Every man moved forward. General Feraud, deeply touched by this demonstration, called with visible emotion upon the one-eyed veteran cuirassier and the officer of the Chasseurs a Cheval who had left the tip of his nose in Russia. He excused his choice to the others.

“A cavalry affair this—you know.”

He was answered with a varied chorus of “Parfaitement, mon General . . . . C’est juste. . . . Parbleu, c’est connu. . . .” Everybody was satisfied. The three left the cafe together, followed by cries of “Bonne chance.”

Outside they linked arms, the general in the middle. The three rusty cocked hats worn en bataille with a sinister forward slant barred the narrow street nearly right across. The overheated little town of grey stones and red tiles was drowsing away its provincial afternoon under a blue sky. The loud blows of a cooper hooping a cask reverberated regularly between the houses. The general dragged his left foot a little in the shade of the walls.

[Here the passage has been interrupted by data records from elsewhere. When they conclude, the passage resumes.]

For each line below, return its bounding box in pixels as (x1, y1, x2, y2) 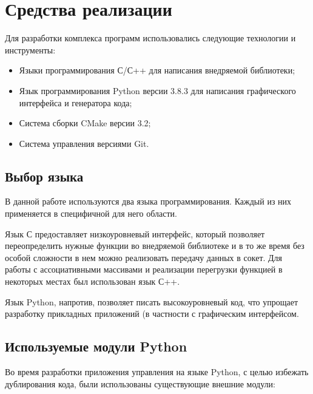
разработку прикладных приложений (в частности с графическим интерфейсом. (5, 307, 299, 320)
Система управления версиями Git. (19, 137, 149, 149)
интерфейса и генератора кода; (19, 96, 132, 109)
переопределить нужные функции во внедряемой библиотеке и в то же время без (5, 239, 305, 252)
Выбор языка (5, 166, 84, 185)
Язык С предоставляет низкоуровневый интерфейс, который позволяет (5, 227, 265, 240)
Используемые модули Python (5, 337, 187, 356)
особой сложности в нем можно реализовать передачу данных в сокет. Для (5, 251, 283, 263)

“This damned winter of 1813 has got into my bones for good. Never mind. We must take pistols, that’s all. A little lumbago. We must have pistols. He’s game for my bag. My eyes are as keen as ever. You should have seen me in Russia picking off the dodging Cossacks with a beastly old infantry musket. I have a natural gift for firearms.”

In this strain General Feraud ran on, holding up his head, with owlish eyes and rapacious beak. A mere fighter all his life, a cavalry man, a sabreur, he conceived war with the utmost simplicity, as, in the main, a massed lot of personal contests, a sort of gregarious duelling. And here he had in hand a war of his own. He revived. The shadow of peace passed away from him like the shadow of death. It was the marvellous resurrection of the named Feraud, Gabriel Florian, engage volontaire of 1793, General of 1814, buried without ceremony by means of a service order signed by the War Minister of the Second Restoration.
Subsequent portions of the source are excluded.